Source records:
____

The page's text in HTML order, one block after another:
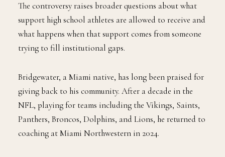
The controversy raises broader questions about what
support high school athletes are allowed to receive and
what happens when that support comes from someone
trying to fill institutional gaps.
Bridgewater, a Miami native, has long been praised for
giving back to his community. After a decade in the
NFL, playing for teams including the Vikings, Saints,
Panthers, Broncos, Dolphins, and Lions, he returned to
coaching at Miami Northwestern in 2024.
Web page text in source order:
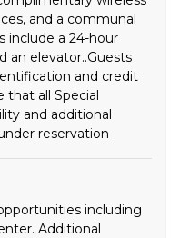
and a communal
include a 24-hour
an elevator..Guests
and credit
that all Special
and additional
reservation
including
Additional
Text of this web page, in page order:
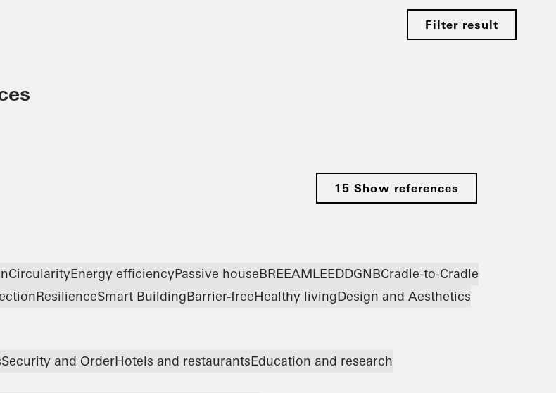
Filter result
15 Show references
CircularityEnergy efficiencyPassive houseBREEAMLEEDDGNBCradle-to-Cradle
ResilienceSmart BuildingBarrier-freeHealthy livingDesign and Aesthetics
Security and OrderHotels and restaurantsEducation and research
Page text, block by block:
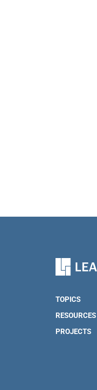
TOPICS
RESOURCES
PROJECTS
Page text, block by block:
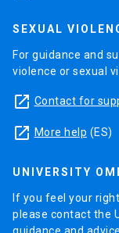
SEXUAL
For guidance and
violence or sexual
launch Contact for
launch More help (ES)
UNIVERSITY
If you feel your
please contact the
guidance and advice.
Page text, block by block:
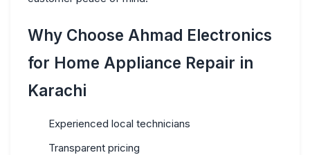
Why Choose Ahmad Electronics
for Home Appliance Repair in
Karachi
Experienced local technicians
Transparent pricing
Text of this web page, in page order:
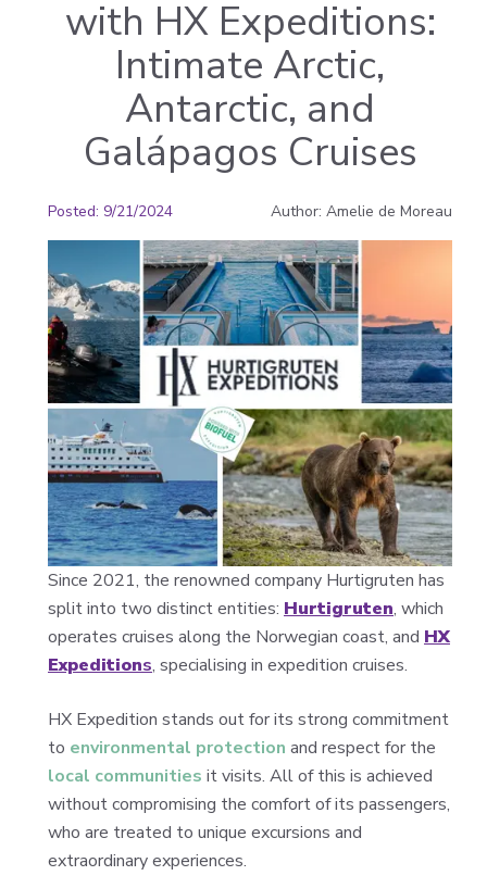
with HX Expeditions:
Intimate Arctic,
Antarctic, and
Galápagos Cruises
Posted: 9/21/2024 Author: Amelie de Moreau
Since 2021, the renowned company Hurtigruten has
split into two distinct entities: Hurtigruten, which
operates cruises along the Norwegian coast, and HX
Expeditions, specialising in expedition cruises.
HX Expedition stands out for its strong commitment
to environmental protection and respect for the
local communities it visits. All of this is achieved
without compromising the comfort of its passengers,
who are treated to unique excursions and
extraordinary experiences.
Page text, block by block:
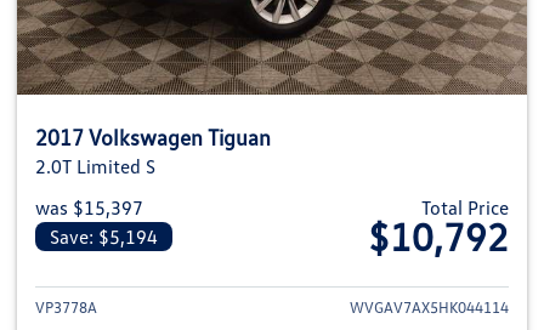
2017 Volkswagen Tiguan
2.0T Limited S
was $15,397
Save: $5,194
Total Price
$10,792
View details for 2017
VP3778A
WVGAV7AX5HK044114
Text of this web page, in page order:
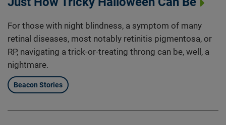
For those with night blindness, a symptom of many
retinal diseases, most notably retinitis pigmentosa, or
RP, navigating a trick-or-treating throng can be, well, a
nightmare.
Beacon Stories
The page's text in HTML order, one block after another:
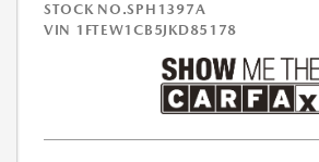
STOCK NO.SPH1397A
VIN 1FTEW1CB5JKD85178
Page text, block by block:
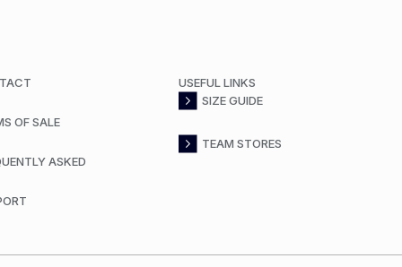
OF SALE
ASKED
USEFUL LINKS
SIZE GUIDE
TEAM STORES
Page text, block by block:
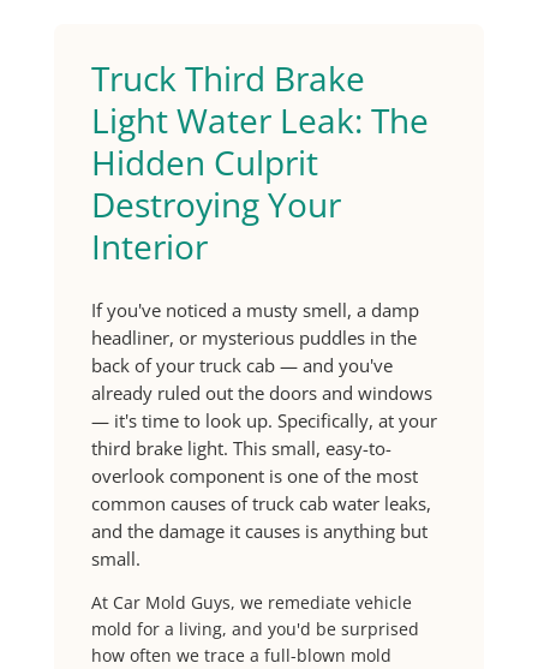
Truck Third Brake
Light Water Leak: The
Hidden Culprit
Destroying Your
Interior
If you've noticed a musty smell, a damp
headliner, or mysterious puddles in the
back of your truck cab — and you've
already ruled out the doors and windows
— it's time to look up. Specifically, at your
third brake light. This small, easy-to-
overlook component is one of the most
common causes of truck cab water leaks,
and the damage it causes is anything but
small.
At Car Mold Guys, we remediate vehicle
mold for a living, and you'd be surprised
how often we trace a full-blown mold
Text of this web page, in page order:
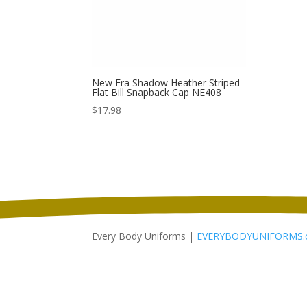
New Era Shadow Heather Striped
Flat Bill Snapback Cap NE408
$17.98
Every Body Uniforms |
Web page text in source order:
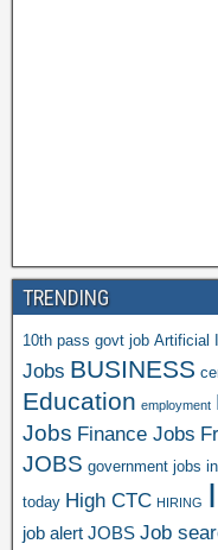
TRENDING
10th pass govt job Artificial
Jobs BUSINESS
Education employment
Jobs Finance Jobs
JOBS government jobs
today High CTC HIRING
job alert JOBS Job
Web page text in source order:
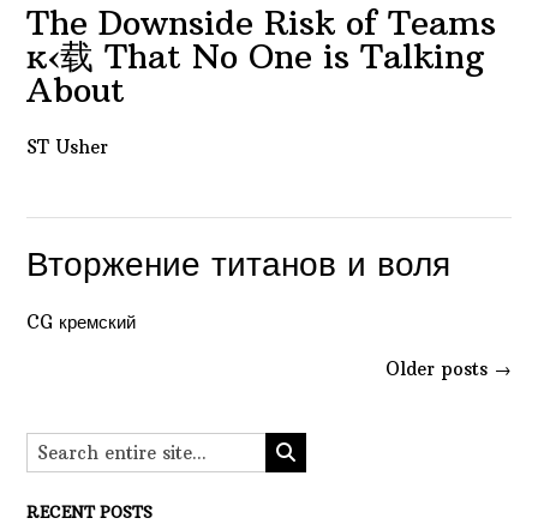
The Downside Risk of Teams
ĸ‹载 That No One is Talking
About
ST Usher
Вторжение титанов и воля
CG кремский
Older posts →
RECENT POSTS
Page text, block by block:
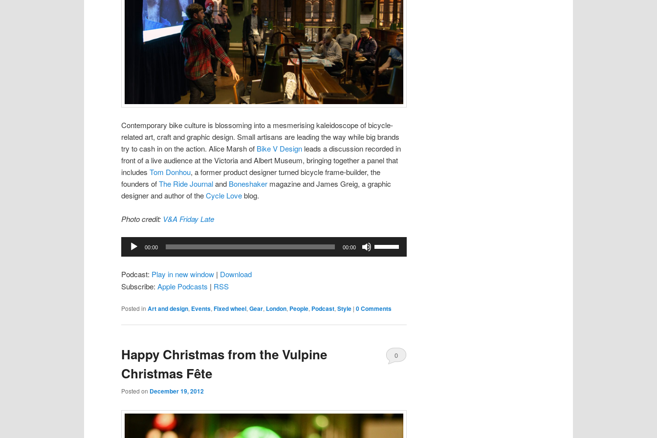
Contemporary bike culture is blossoming into a mesmerising kaleidoscope of bicycle-
related art, craft and graphic design. Small artisans are leading the way while big brands
try to cash in on the action. Alice Marsh of Bike V Design leads a discussion recorded in
front of a live audience at the Victoria and Albert Museum, bringing together a panel that
includes Tom Donhou, a former product designer turned bicycle frame-builder, the
founders ofThe Ride Journaland Boneshaker magazine and James Greig, a graphic
designer and author of theCycle Loveblog.
Photo credit: V&A Friday Late
Audio
Player
00:00 00:00
or
decrease
Podcast: Play in new window | Download
Subscribe: Apple Podcasts | RSS
Posted in Art and design, Events, Fixed wheel, Gear, London, People, Podcast, Style | 0 Comments
Happy Christmas from the Vulpine
Christmas Fête
Posted on December 19, 2012
0
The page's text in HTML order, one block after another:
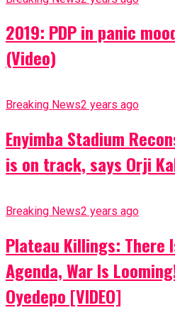
2019: PDP in panic
(Video)
Breaking News2 years ago
Enyimba Stadium
is on track, says Orji
Breaking News2 years ago
Plateau Killings: There
Agenda, War Is
Oyedepo [VIDEO]
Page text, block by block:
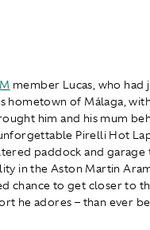
member Lucas, who had
hometown of Málaga,
him and his mum
Pirelli Hot
paddock and garage
in the Aston Martin
chance to get closer to
he adores – than ever
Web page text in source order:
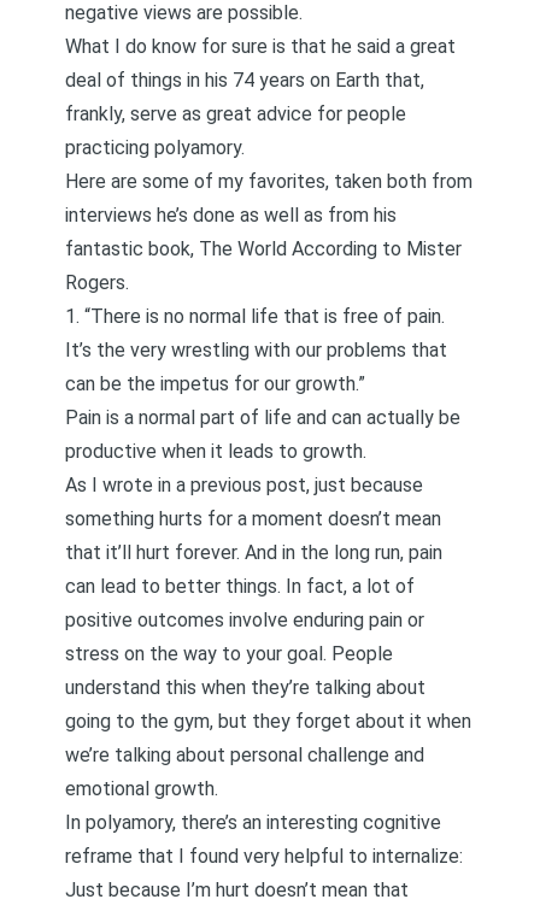
negative views are possible.
What I do know for sure is that he said a great
deal of things in his 74 years on Earth that,
frankly, serve as great advice for people
practicing polyamory.
Here are some of my favorites, taken both from
interviews he’s done as well as from his
fantastic book, The World According to Mister
Rogers.
1. “There is no normal life that is free of pain.
It’s the very wrestling with our problems that
can be the impetus for our growth.”
Pain is a normal part of life and can actually be
productive when it leads to growth.
As I wrote in a previous post, just because
something hurts for a moment doesn’t mean
that it’ll hurt forever. And in the long run, pain
can lead to better things. In fact, a lot of
positive outcomes involve enduring pain or
stress on the way to your goal. People
understand this when they’re talking about
going to the gym, but they forget about it when
we’re talking about personal challenge and
emotional growth.
In polyamory, there’s an interesting cognitive
reframe that I found very helpful to internalize:
Just because I’m hurt doesn’t mean that
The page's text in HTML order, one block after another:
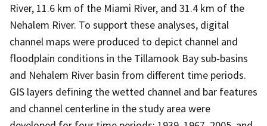
River, 11.6 km of the Miami River, and 31.4 km of the
Nehalem River. To support these analyses, digital
channel maps were produced to depict channel and
floodplain conditions in the Tillamook Bay sub-basins
and Nehalem River basin from different time periods.
GIS layers defining the wetted channel and bar features
and channel centerline in the study area were
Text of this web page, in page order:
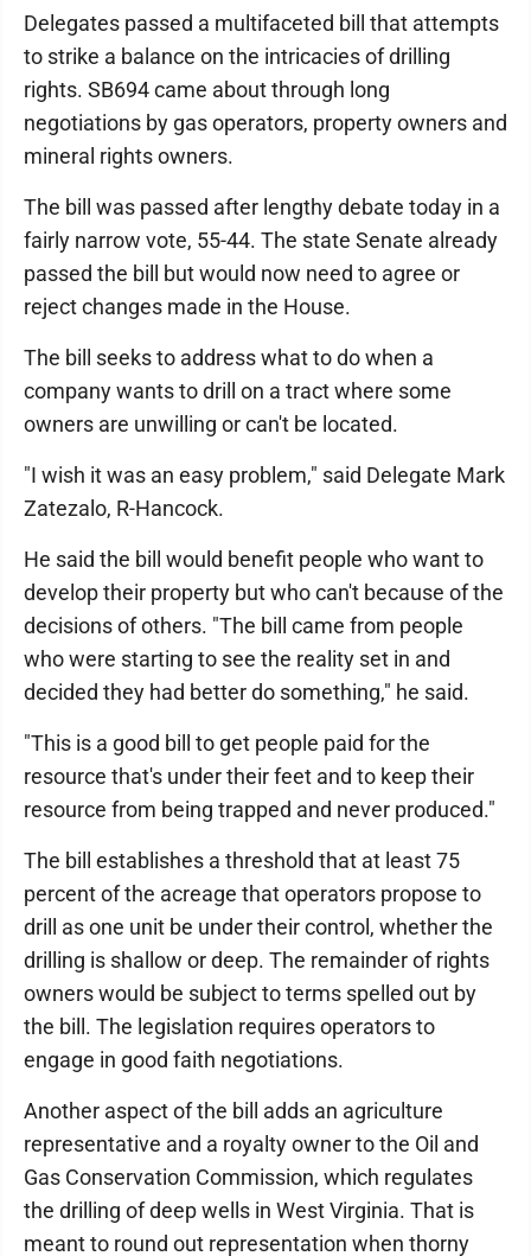
Delegates passed a multifaceted bill that attempts
to strike a balance on the intricacies of drilling
rights. SB694 came about through long
negotiations by gas operators, property owners and
mineral rights owners.
The bill was passed after lengthy debate today in a
fairly narrow vote, 55-44. The state Senate already
passed the bill but would now need to agree or
reject changes made in the House.
The bill seeks to address what to do when a
company wants to drill on a tract where some
owners are unwilling or can't be located.
"I wish it was an easy problem," said Delegate Mark
Zatezalo, R-Hancock.
He said the bill would benefit people who want to
develop their property but who can't because of the
decisions of others. "The bill came from people
who were starting to see the reality set in and
decided they had better do something," he said.
"This is a good bill to get people paid for the
resource that's under their feet and to keep their
resource from being trapped and never produced."
The bill establishes a threshold that at least 75
percent of the acreage that operators propose to
drill as one unit be under their control, whether the
drilling is shallow or deep. The remainder of rights
owners would be subject to terms spelled out by
the bill. The legislation requires operators to
engage in good faith negotiations.
Another aspect of the bill adds an agriculture
representative and a royalty owner to the Oil and
Gas Conservation Commission, which regulates
the drilling of deep wells in West Virginia. That is
meant to round out representation when thorny
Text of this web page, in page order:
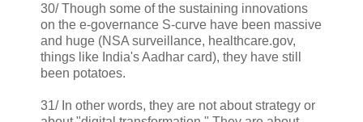
30/ Though some of the sustaining innovations
on the e-governance S-curve have been massive
and huge (NSA surveillance, healthcare.gov,
things like India's Aadhar card), they have still
been potatoes.
31/ In other words, they are not about strategy or
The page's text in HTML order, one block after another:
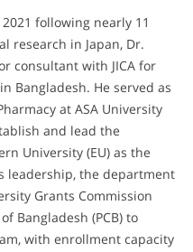
following nearly 11
research in Japan, Dr.
consultant with JICA for
Bangladesh. He served as
at ASA University
and lead the
University (EU) as the
leadership, the department
Grants Commission
Bangladesh (PCB) to
with enrollment capacity
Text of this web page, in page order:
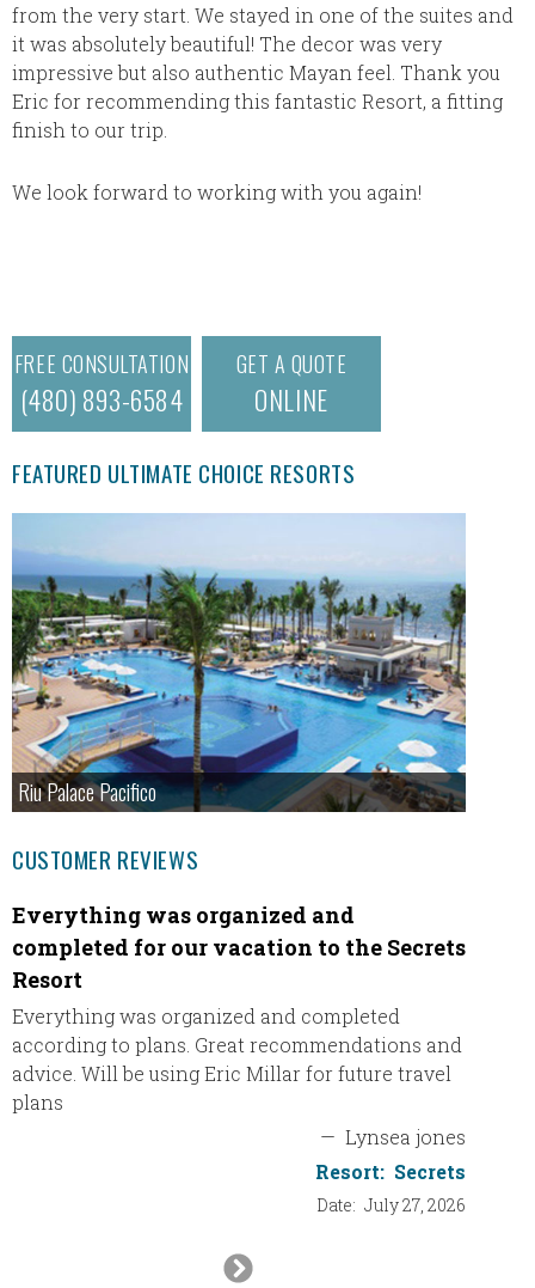
from the very start. We stayed in one of the suites and
it was absolutely beautiful! The decor was very
impressive but also authentic Mayan feel. Thank you
Eric for recommending this fantastic Resort, a fitting
finish to our trip.
We look forward to working with you again!
FREE CONSULTATION
(480) 893-6584
GET A QUOTE
ONLINE
FEATURED ULTIMATE CHOICE RESORTS
Riu Palace Pacifico
CUSTOMER REVIEWS
Everything was organized and
completed for our vacation to the Secrets
Resort
Everything was organized and completed
according to plans. Great recommendations and
advice. Will be using Eric Millar for future travel
plans
— Lynsea jones
Resort: Secrets
Date: July 27, 2026
Next
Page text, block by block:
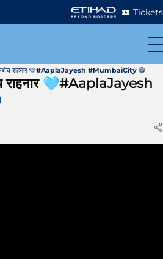
Tickets
मधेच राहनार 🩵#AaplaJayesh #MumbaiCity 🔵
राहनार 🩵#AaplaJayesh
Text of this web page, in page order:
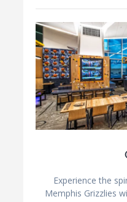
Experience the
Memphis Grizzlies
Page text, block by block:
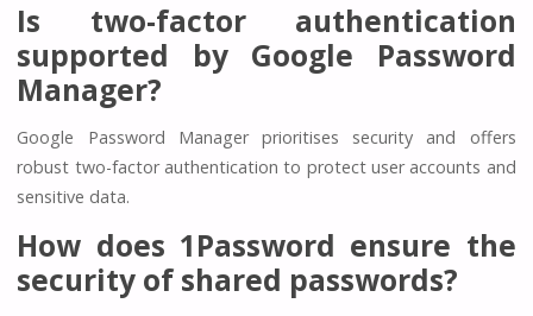
Is two-factor authentication
supported by Google Password
Manager?
Google Password Manager prioritises security and offers
robust two-factor authentication to protect user accounts and
sensitive data.
How does 1Password ensure the
security of shared passwords?
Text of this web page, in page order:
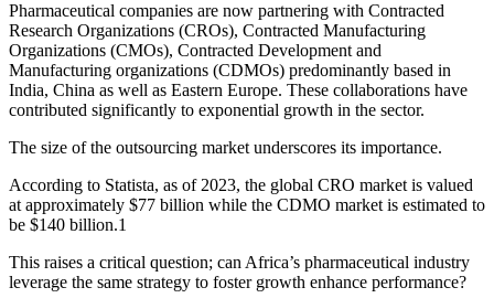
Pharmaceutical companies are now partnering with Contracted
Research Organizations (CROs), Contracted Manufacturing
Organizations (CMOs), Contracted Development and
Manufacturing organizations (CDMOs) predominantly based in
India, China as well as Eastern Europe. These collaborations have
contributed significantly to exponential growth in the sector.
The size of the outsourcing market underscores its importance.
According to Statista, as of 2023, the global CRO market is valued
at approximately $77 billion while the CDMO market is estimated to
be $140 billion.1
This raises a critical question; can Africa’s pharmaceutical industry
leverage the same strategy to foster growth enhance performance?

____

◆ **The problem**:
The lines from the start of the data through the line that contains "Why Choose Ahmad Electronics" are to be returned exactly, please, with both ends included and every picture left out.

◆ **Expected answer**:
The page's text in HTML order, one block after another:
The controversy raises broader questions about what
support high school athletes are allowed to receive and
what happens when that support comes from someone
trying to fill institutional gaps.
Bridgewater, a Miami native, has long been praised for
giving back to his community. After a decade in the
NFL, playing for teams including the Vikings, Saints,
Panthers, Broncos, Dolphins, and Lions, he returned to
coaching at Miami Northwestern in 2024.
Web page text in source order:
and a communal
include a 24-hour
an elevator..Guests
and credit
that all Special
and additional
reservation
including
Additional
Text of this web page, in page order:
Filter result
15 Show references
CircularityEnergy efficiencyPassive houseBREEAMLEEDDGNBCradle-to-Cradle
ResilienceSmart BuildingBarrier-freeHealthy livingDesign and Aesthetics
Security and OrderHotels and restaurantsEducation and research
Page text, block by block:
TOPICS
RESOURCES
PROJECTS
Page text, block by block:
SEXUAL
For guidance and
violence or sexual
launch Contact for
launch More help (ES)
UNIVERSITY
If you feel your
please contact the
guidance and advice.
Page text, block by block:
Why Choose Ahmad Electronics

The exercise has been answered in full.